Since the first bit of ASCII character is always 0, it is also called as dead bit as it has no significance or use.

In [19]:
len(string2bits(text))#for 8 bites

94346544

In [20]:
len(text)*7 #for 7 bites

82553226

**12. Is it possible to come up with a better fixed-length binary code for single characters in our text?** 

No. Because of Fixed-length code  takes ⌈log 128⌉ or 7 bits to code the 128 symbols

**How about a better variable-length binary code? (You don't need to construct such codes, just state whether they exist and why.)**

Yes, we can use Huffman's algorithm:
The output from Huffman's algorithm can be viewed as a variable-length code table for encoding a source symbol (such as a character in a file). The algorithm derives this table from the estimated probability or frequency of occurrence (weight) for each possible value of the source symbol. As in other entropy encoding methods, more common symbols are generally represented using fewer bits than less common symbols. Huffman's method can be efficiently implemented, finding a code in time linear to the number of input weights if these weights are sorted. However, although optimal among methods encoding symbols separately, Huffman coding is not always optimal among all compression methods - it is replaced with arithmetic coding or asymmetric numeral systems if better compression ratio is required.

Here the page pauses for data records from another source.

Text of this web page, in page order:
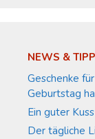
NEWS &
Geschenke
Geburtstag
Ein guter Kuss
Der tägliche
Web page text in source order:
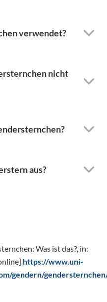
verwendet?
nicht
aus?
Was ist das?, in:
https://www.uni-
gendern/
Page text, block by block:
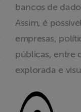
Notícias
Associe-se
Doe para
>> Conteúdo
bancos de
Assim, é
empresas,
públicas, entre
explorada e
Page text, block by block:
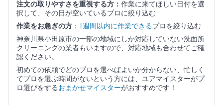
注文の取りやすさを重視する方： 作業に来てほしい日付を選
択して、その日が空いているプロに絞り込む
作業をお急ぎの方 ： 1週間以内に作業できるプロを絞り込む
神奈川県小田原市の一部の地域にしか対応していない洗面所
クリーニングの業者もいますので、対応地域も合わせてご確
認ください。
初めての依頼でどのプロを選べばよいか分からない、忙しく
てプロを選ぶ時間がないという方には、ユアマイスターがプ
ロ選びをする おまかせマイスターがおすすめです！
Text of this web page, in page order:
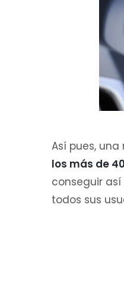
Así pues,
los más de
conseguir
todos sus
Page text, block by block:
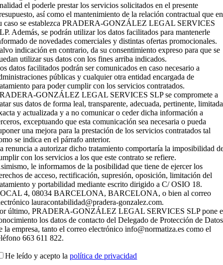
el poderle prestar los servicios solicitados en el presente
así como el mantenimiento de la relación contractual que en
caso se establezca PRADERA-GONZÁLEZ LEGAL SERVICES
Además, se podrán utilizar los datos facilitados para mantenerle
de novedades comerciales y distintas ofertas promocionales.
indicación en contrario, da su consentimiento expreso para que se
utilizar sus datos con los fines arriba indicados.
datos facilitados podrán ser comunicados en caso necesario a
públicas y cualquier otra entidad encargada de
para poder cumplir con los servicios contratados.
GONZÁLEZ LEGAL SERVICES SLP se compromete a
sus datos de forma leal, transparente, adecuada, pertinente,
y actualizada y a no comunicar o ceder dicha información a
exceptuando que esta comunicación sea necesaria o pueda
una mejora para la prestación de los servicios contratados tal
se indica en el párrafo anterior.
renuncia a autorizar dicho tratamiento comportaría la imposibilidad
con los servicios a los que este contrato se refiere.
le informamos de la posibilidad que tiene de ejercer los
de acceso, rectificación, supresión, oposición, limitación del
y portabilidad mediante escrito dirigido a C/ OSIO 18.
4, 08034 BARCELONA, BARCELONA, o bien al correo
lauracontabilidad@pradera-gonzalez.com.
último, PRADERA-GONZÁLEZ LEGAL SERVICES SLP pone
los datos de contacto del Delegado de Protección de Datos
la empresa, tanto el correo electrónico info@normatiza.es como el
663 611 822.
He leído y acepto lapolítica de privacidad
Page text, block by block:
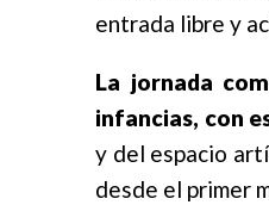
entrada libre y
La jornada
infancias, con
y del espacio
desde el primer
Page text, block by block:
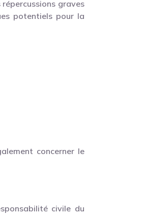
graves
potentiels pour la
concerner le
civile du
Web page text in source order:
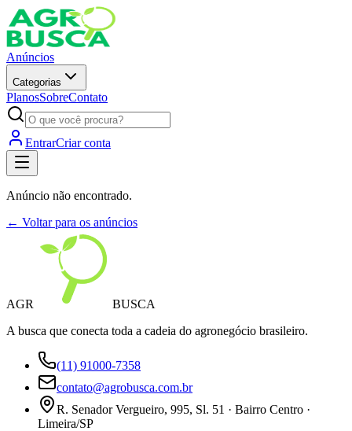
Anúncios
Categorias
PlanosSobreContato
EntrarCriar conta
Anúncio não encontrado.
← Voltar para os anúncios
AGR
BUSCA
A busca que conecta toda a cadeia do agronegócio brasileiro.
(11) 91000-7358
contato@agrobusca.com.br
R. Senador Vergueiro, 995, Sl. 51 · Bairro Centro ·
Limeira/SP
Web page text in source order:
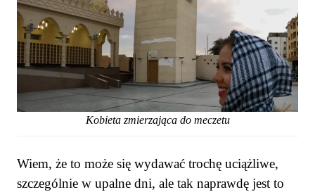
Kobieta zmierzająca do meczetu
Wiem, że to może się wydawać trochę uciążliwe,
szczególnie w upalne dni, ale tak naprawdę jest to
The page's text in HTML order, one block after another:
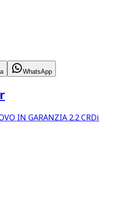
WhatsApp
IN GARANZIA 2.2 CRDi
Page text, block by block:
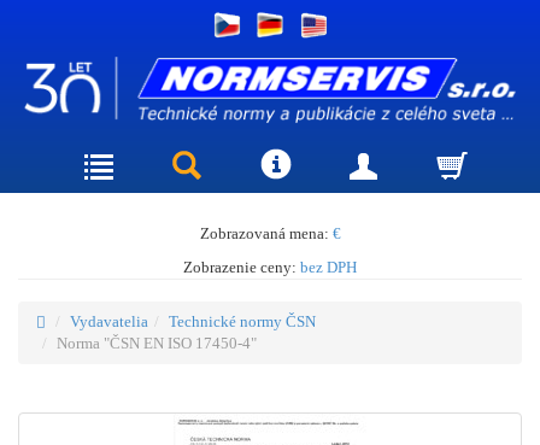
Zobrazovaná mena: €
Zobrazenie ceny: bez DPH
Vydavatelia
Technické normy ČSN
Norma "ČSN EN ISO 17450-4"
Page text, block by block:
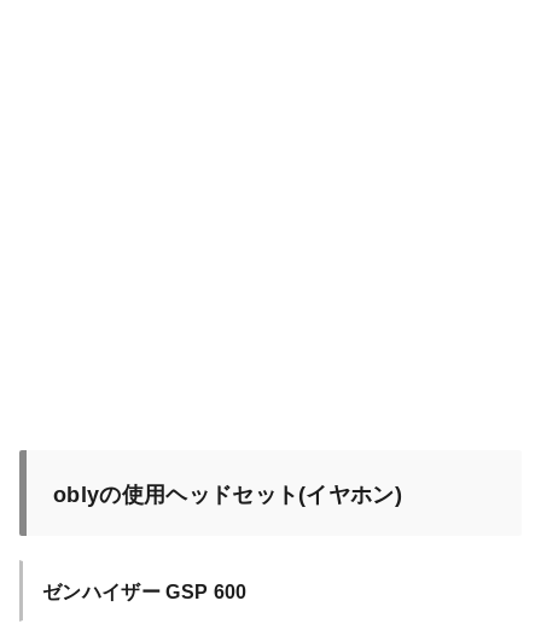
oblyの使用ヘッドセット(イヤホン)
ゼンハイザー GSP 600
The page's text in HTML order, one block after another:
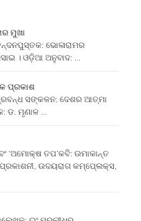
ମୁଖା
ଭୋଳାରାମର
। ଓଡ଼ିଆ ଅନୁବାଦ: …
ପ୍ରକାଶ
ସଙ୍କଳନ: ଦେଶର ଆତ୍ମା
ଡ. ମୃଣାଳ …
‘ଅମୋକ୍ଷ ତପ’କବି: ଉମାକାନ୍ତ
ପ୍ରକାଶନୀ, ଉଦୟରାଗ କମ୍ପେ୍ଲକ୍ସ,
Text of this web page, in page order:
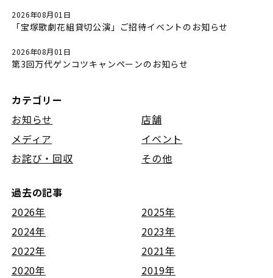
2026年08月01日
「宝塚歌劇花組貸切公演」ご招待イベントのお知らせ
2026年08月01日
第3回万代ゲンコツキャンペーンのお知らせ
カテゴリー
お知らせ
店舗
メディア
イベント
お詫び・回収
その他
過去の記事
2026年
2025年
2024年
2023年
2022年
2021年
2020年
2019年
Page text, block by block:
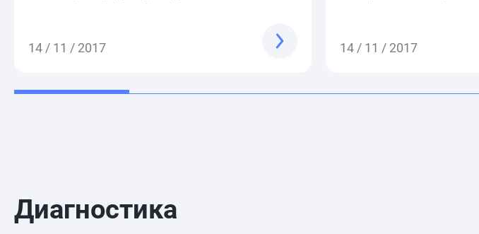
14 / 11 / 2017 14 / 11 / 2017
Диагностика
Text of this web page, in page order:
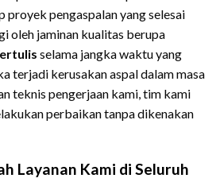
proyek pengaspalan yang selesai
oleh jaminan kualitas berupa
selama jangka waktu yang
terjadi kerusakan aspal dalam masa
teknis pengerjaan kami, tim kami
perbaikan tanpa dikenakan
Layanan Kami di Seluruh
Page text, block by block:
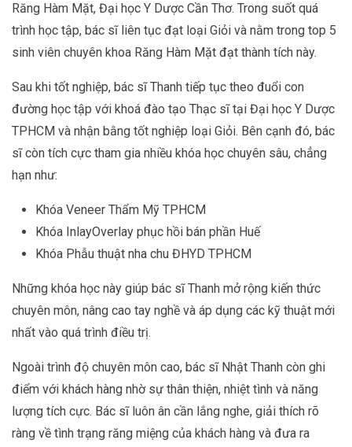
Răng Hàm Mặt, Đại học Y Dược Cần Thơ. Trong suốt quá
trình học tập, bác sĩ liên tục đạt loại Giỏi và nằm trong top 5
sinh viên chuyên khoa Răng Hàm Mặt đạt thành tích này.
Sau khi tốt nghiệp, bác sĩ Thanh tiếp tục theo đuổi con
đường học tập với khoá đào tạo Thạc sĩ tại Đại học Y Dược
TPHCM và nhận bằng tốt nghiệp loại Giỏi. Bên cạnh đó, bác
sĩ còn tích cực tham gia nhiều khóa học chuyên sâu, chẳng
hạn như:
Khóa Veneer Thẩm Mỹ TPHCM
Khóa InlayOverlay phục hồi bán phần Huế
Khóa Phẫu thuật nha chu ĐHYD TPHCM
Những khóa học này giúp bác sĩ Thanh mở rộng kiến thức
chuyên môn, nâng cao tay nghề và áp dụng các kỹ thuật mới
nhất vào quá trình điều trị.
Ngoài trình độ chuyên môn cao, bác sĩ Nhật Thanh còn ghi
điểm với khách hàng nhờ sự thân thiện, nhiệt tình và năng
lượng tích cực. Bác sĩ luôn ân cần lắng nghe, giải thích rõ
ràng về tình trạng răng miệng của khách hàng và đưa ra

**13. (bonus) What does the source-coding theorem predict should be approximately possible for our (long) text?**

$N$ i.i.d. random variables each with entropy $H(X)$ can be compressed into more than $N H(X)$ bits with negligible risk of information loss, as $N → ∞$; but conversely, if they are compressed into fewer than $N H(X)$ bits it is virtually certain that information will be lost.


**14. (bonus) For the letters {"a", "b", "c", "d"}, why is the variable-length binary code {"a": "011", "b": "0110", "c": "1110", "d": "10011"} not uniquely decodeable? Give an example. <BR>Hint: calculate encodings of all possible words up to length 3 .**

Consider the variable length code  {"a": "011", "b": "0110", "c": "1110", "d": "10011"} . A segment of encoded message such as ‘01101110011’ can be decoded in more than one way. For example, ‘01101110011’ can be interpreted in at least two ways, as $'aad'$ or as $'bca'$.




The code is not uniquely decodable and therefore cannot be used for data compression.